• Aim of the exercise:
From the first line to the last, output the records exactly and drop any images.

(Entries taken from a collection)
· · ·

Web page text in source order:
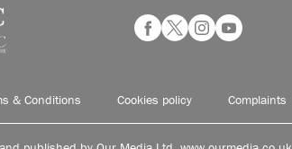
& Conditions Cookies policy Complaints
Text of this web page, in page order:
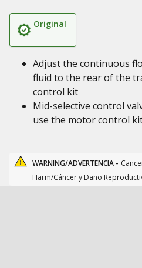
Original
Adjust the continuous
fluid to the rear of the
control kit
Mid-selective control
use the motor control
WARNING/ADVERTENCIA -
Harm/Cáncer y Daño
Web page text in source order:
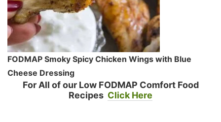
FODMAP Smoky Spicy Chicken Wings with Blue
Cheese Dressing
For All of our Low FODMAP Comfort Food
Recipes Click Here
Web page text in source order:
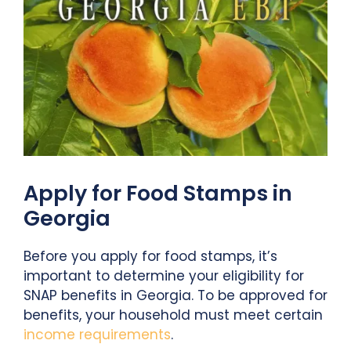
Apply for Food Stamps in
Georgia
Before you apply for food stamps, it’s
important to determine your eligibility for
SNAP benefits in Georgia. To be approved for
benefits, your household must meet certain
income requirements.
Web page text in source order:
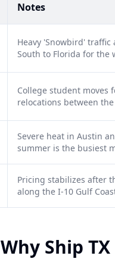
Notes
Heavy 'Snowbird'
South to Florida for the
College student moves
relocations between
Severe heat in Austin
summer is the busiest
Pricing stabilizes after
along the I-10 Gulf
Why Ship TX
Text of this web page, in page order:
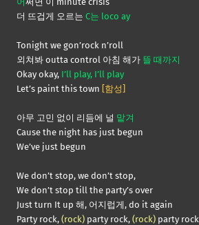
더 뜨겁게 오르는 C는 loco ay
Tonight we gon’rock n’roll
외쳐봐 outta control 아침 해가 뜰 때까지
Okay okay, I’ll play, I’ll play
Let’s paint this town [함성]
아무 고민 없이 리듬에 널 맡겨
Cause the night has just begun
We’ve just begun
We don’t stop, we don’t stop,
We don’t stop till the party’s over
Just turn It up 해, 어지럽게, do it again
Party rock, (rock) party rock, (rock) party rock
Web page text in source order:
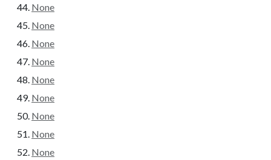
None
None
None
None
None
None
None
None
None
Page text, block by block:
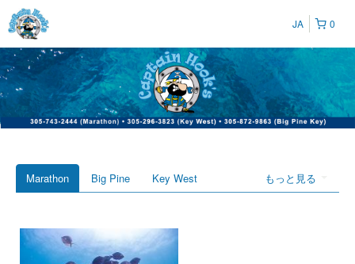
0
JA
もっと見る
Marathon Big Pine Key West
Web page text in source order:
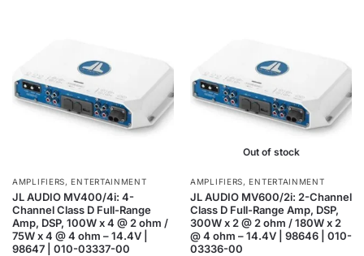
AMPLIFIERS,ENTERTAINMENT
JL AUDIO MV400/4i: 4-
Channel Class D Full-Range
Amp, DSP, 100W x 4 @ 2 ohm /
75W x 4 @ 4 ohm – 14.4V |
98647 | 010-03337-00
Out of stock
AMPLIFIERS,ENTERTAINMENT
JL AUDIO MV600/2i: 2-Channel
Class D Full-Range Amp, DSP,
300W x 2 @ 2 ohm / 180W x 2
@ 4 ohm – 14.4V | 98646 | 010-
03336-00
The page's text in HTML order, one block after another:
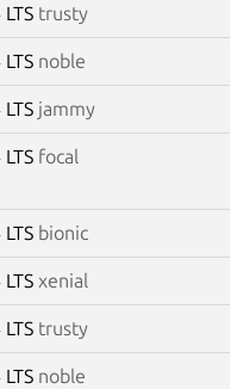
trusty
noble
jammy
focal
bionic
xenial
trusty
noble
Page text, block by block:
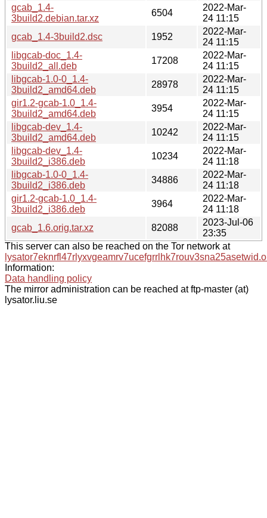
gcab_1.4-
3build2.debian.tar.xz
6504
2022-Mar-
24 11:15
gcab_1.4-3build2.dsc
1952
2022-Mar-
24 11:15
libgcab-doc_1.4-
3build2_all.deb
17208
2022-Mar-
24 11:15
libgcab-1.0-0_1.4-
3build2_amd64.deb
28978
2022-Mar-
24 11:15
gir1.2-gcab-1.0_1.4-
3build2_amd64.deb
3954
2022-Mar-
24 11:15
libgcab-dev_1.4-
3build2_amd64.deb
10242
2022-Mar-
24 11:15
libgcab-dev_1.4-
3build2_i386.deb
10234
2022-Mar-
24 11:18
libgcab-1.0-0_1.4-
3build2_i386.deb
34886
2022-Mar-
24 11:18
gir1.2-gcab-1.0_1.4-
3build2_i386.deb
3964
2022-Mar-
24 11:18
gcab_1.6.orig.tar.xz
82088
2023-Jul-06
23:35
This server can also be reached on the Tor network at
Information:
Data handling policy
The mirror administration can be reached at ftp-master (at)
lysator.liu.se
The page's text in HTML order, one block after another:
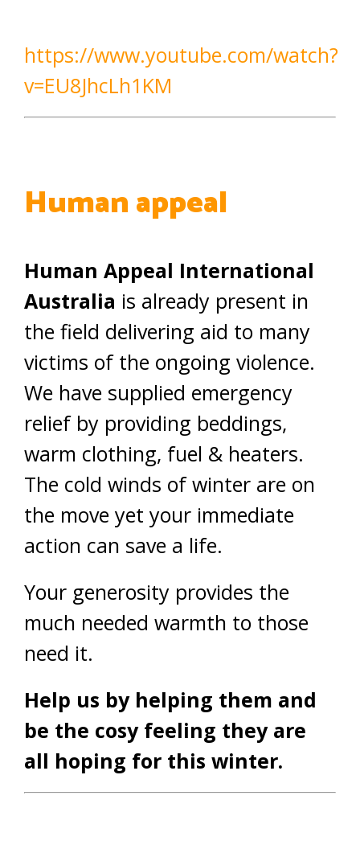
https://www.youtube.com/watch?
v=EU8JhcLh1KM
Human appeal
Human Appeal International
Australia is already present in
the field delivering aid to many
victims of the ongoing violence.
We have supplied emergency
relief by providing beddings,
warm clothing, fuel & heaters.
The cold winds of winter are on
the move yet your immediate
action can save a life.
Your generosity provides the
much needed warmth to those
need it.
Help us by helping them and
be the cosy feeling they are
all hoping for this winter.
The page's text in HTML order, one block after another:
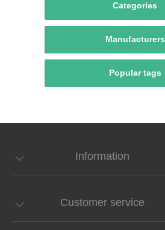
Categories
Manufacturers
Popular tags
Information
Customer service
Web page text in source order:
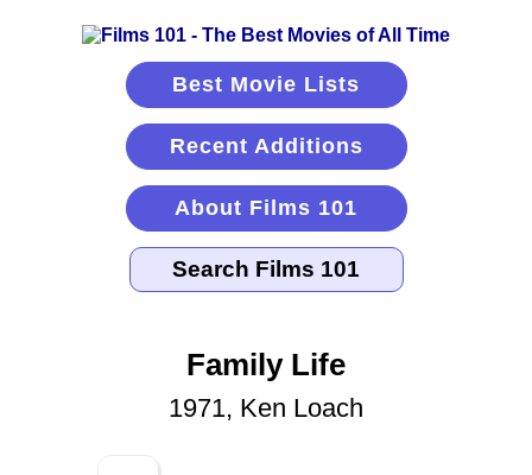
Best Movie Lists
Recent Additions
About Films 101
Family Life
1971, Ken Loach
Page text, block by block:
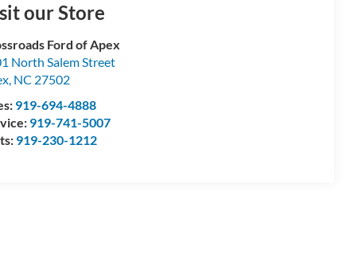
our Store
Ford of Apex
North Salem Street
, NC 27502
919-694-4888
919-741-5007
919-230-1212
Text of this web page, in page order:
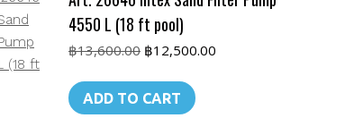
4550 L (18 ft pool)
฿13,600.00 Original
was:
฿13,600.00.
฿12,500.00
ADD TO CART
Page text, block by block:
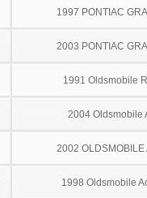
1997 PONTIAC
2003 PONTIAC
1991 Oldsmobile
2004 Oldsmobile
2002 OLDSMOBILE
1998 Oldsmobile
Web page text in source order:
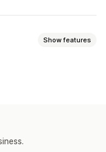
Show features
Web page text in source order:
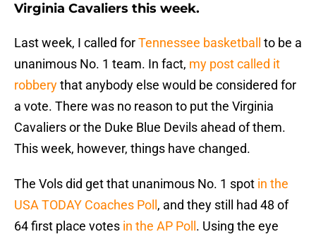
Virginia Cavaliers this week.
Last week, I called forTennessee basketball
to be a
unanimous No. 1 team. In fact, my post called it
robberythat anybody else would be considered for
a vote. There was no reason to put the Virginia
Cavaliers or the Duke Blue Devils ahead of them.
This week, however, things have changed.
The Vols did get that unanimous No. 1 spot in the
USA TODAY Coaches Poll , and they still had 48 of
64 first place votes in the AP Poll . Using the eye

· · ·

• The answer:
Web page text in source order:
& Conditions Cookies policy Complaints
Text of this web page, in page order:
Original
Adjust the continuous
fluid to the rear of the
control kit
Mid-selective control
use the motor control
WARNING/ADVERTENCIA -
Harm/Cáncer y Daño
Web page text in source order:
FODMAP Smoky Spicy Chicken Wings with Blue
Cheese Dressing
For All of our Low FODMAP Comfort Food
Recipes Click Here
Web page text in source order:
Apply for Food Stamps in
Georgia
Before you apply for food stamps, it’s
important to determine your eligibility for
SNAP benefits in Georgia. To be approved for
benefits, your household must meet certain
income requirements.
Web page text in source order:
Notes
Heavy 'Snowbird'
South to Florida for the
College student moves
relocations between
Severe heat in Austin
summer is the busiest
Pricing stabilizes after
along the I-10 Gulf
Why Ship TX
Text of this web page, in page order:
더 뜨겁게 오르는 C는 loco ay
Tonight we gon’rock n’roll
외쳐봐 outta control 아침 해가 뜰 때까지
Okay okay, I’ll play, I’ll play
Let’s paint this town [함성]
아무 고민 없이 리듬에 널 맡겨
Cause the night has just begun
We’ve just begun
We don’t stop, we don’t stop,
We don’t stop till the party’s over
Just turn It up 해, 어지럽게, do it again
Party rock, (rock) party rock, (rock) party rock
Web page text in source order:
None
None
None
None
None
None
None
None
None
Page text, block by block:
0
JA
もっと見る
Marathon Big Pine Key West
Web page text in source order:
AMPLIFIERS,ENTERTAINMENT
JL AUDIO MV400/4i: 4-
Channel Class D Full-Range
Amp, DSP, 100W x 4 @ 2 ohm /
75W x 4 @ 4 ohm – 14.4V |
98647 | 010-03337-00
Out of stock
AMPLIFIERS,ENTERTAINMENT
JL AUDIO MV600/2i: 2-Channel
Class D Full-Range Amp, DSP,
300W x 2 @ 2 ohm / 180W x 2
@ 4 ohm – 14.4V | 98646 | 010-
03336-00
The page's text in HTML order, one block after another:
trusty
noble
jammy
focal
bionic
xenial
trusty
noble
Page text, block by block:
gcab_1.4-
3build2.debian.tar.xz
6504
2022-Mar-
24 11:15
gcab_1.4-3build2.dsc
1952
2022-Mar-
24 11:15
libgcab-doc_1.4-
3build2_all.deb
17208
2022-Mar-
24 11:15
libgcab-1.0-0_1.4-
3build2_amd64.deb
28978
2022-Mar-
24 11:15
gir1.2-gcab-1.0_1.4-
3build2_amd64.deb
3954
2022-Mar-
24 11:15
libgcab-dev_1.4-
3build2_amd64.deb
10242
2022-Mar-
24 11:15
libgcab-dev_1.4-
3build2_i386.deb
10234
2022-Mar-
24 11:18
libgcab-1.0-0_1.4-
3build2_i386.deb
34886
2022-Mar-
24 11:18
gir1.2-gcab-1.0_1.4-
3build2_i386.deb
3964
2022-Mar-
24 11:18
gcab_1.6.orig.tar.xz
82088
2023-Jul-06
23:35
This server can also be reached on the Tor network at
Information:
Data handling policy
The mirror administration can be reached at ftp-master (at)
lysator.liu.se
The page's text in HTML order, one block after another:
https://www.youtube.com/watch?
v=EU8JhcLh1KM
Human appeal
Human Appeal International
Australia is already present in
the field delivering aid to many
victims of the ongoing violence.
We have supplied emergency
relief by providing beddings,
warm clothing, fuel & heaters.
The cold winds of winter are on
the move yet your immediate
action can save a life.
Your generosity provides the
much needed warmth to those
need it.
Help us by helping them and
be the cosy feeling they are
all hoping for this winter.
The page's text in HTML order, one block after another:
Categories
Manufacturers
Popular tags
Information
Customer service
Web page text in source order:
Best Movie Lists
Recent Additions
About Films 101
Family Life
1971, Ken Loach
Page text, block by block:
our Store
Ford of Apex
North Salem Street
, NC 27502
919-694-4888
919-741-5007
919-230-1212
Text of this web page, in page order:
4550 L (18 ft pool)
฿13,600.00 Original
was:
฿13,600.00.
฿12,500.00
ADD TO CART
Page text, block by block:
1997 PONTIAC
2003 PONTIAC
1991 Oldsmobile
2004 Oldsmobile
2002 OLDSMOBILE
1998 Oldsmobile
Web page text in source order:
Show features
Web page text in source order:
Virginia Cavaliers this week.
Last week, I called forTennessee basketball
to be a
unanimous No. 1 team. In fact, my post called it
robberythat anybody else would be considered for
a vote. There was no reason to put the Virginia
Cavaliers or the Duke Blue Devils ahead of them.
This week, however, things have changed.
The Vols did get that unanimous No. 1 spot in the
USA TODAY Coaches Poll , and they still had 48 of
64 first place votes in the AP Poll . Using the eye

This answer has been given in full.